## What you have to do
There is one span to output from the data below: the lines starting at the line with "Calculators" and ending at the line with "Road, London, United". Output it exactly, ends included, nothing more.

━━━ Data records

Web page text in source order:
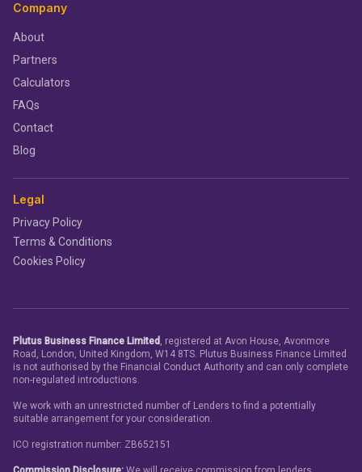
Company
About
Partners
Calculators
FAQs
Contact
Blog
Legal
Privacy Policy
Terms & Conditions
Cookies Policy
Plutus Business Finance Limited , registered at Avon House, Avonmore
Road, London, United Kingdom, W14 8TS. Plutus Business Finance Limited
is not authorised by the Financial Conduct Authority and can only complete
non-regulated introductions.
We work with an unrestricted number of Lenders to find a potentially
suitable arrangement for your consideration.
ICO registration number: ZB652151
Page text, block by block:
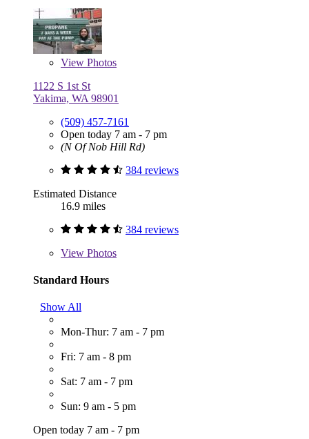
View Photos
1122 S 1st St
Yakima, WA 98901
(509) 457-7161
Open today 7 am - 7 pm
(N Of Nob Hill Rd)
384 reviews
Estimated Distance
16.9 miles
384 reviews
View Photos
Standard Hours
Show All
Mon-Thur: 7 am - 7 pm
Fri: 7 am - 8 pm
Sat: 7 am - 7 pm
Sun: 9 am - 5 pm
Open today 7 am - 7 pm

━━━━━━
━━━ Data records

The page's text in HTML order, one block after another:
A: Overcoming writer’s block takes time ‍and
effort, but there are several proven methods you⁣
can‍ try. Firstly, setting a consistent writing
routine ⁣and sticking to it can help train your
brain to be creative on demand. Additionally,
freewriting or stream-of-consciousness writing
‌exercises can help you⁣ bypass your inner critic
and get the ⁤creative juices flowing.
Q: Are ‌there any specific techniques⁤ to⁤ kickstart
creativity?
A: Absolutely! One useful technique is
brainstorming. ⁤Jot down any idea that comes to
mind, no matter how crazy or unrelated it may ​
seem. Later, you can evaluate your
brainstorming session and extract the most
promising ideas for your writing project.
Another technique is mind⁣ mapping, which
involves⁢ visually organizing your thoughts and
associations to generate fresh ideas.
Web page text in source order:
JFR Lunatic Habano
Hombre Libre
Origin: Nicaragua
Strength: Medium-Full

━━━━━━

## Task solution
Calculators
FAQs
Contact
Blog
Legal
Privacy Policy
Terms & Conditions
Cookies Policy
Plutus Business Finance Limited , registered at Avon House, Avonmore
Road, London, United Kingdom, W14 8TS. Plutus Business Finance Limited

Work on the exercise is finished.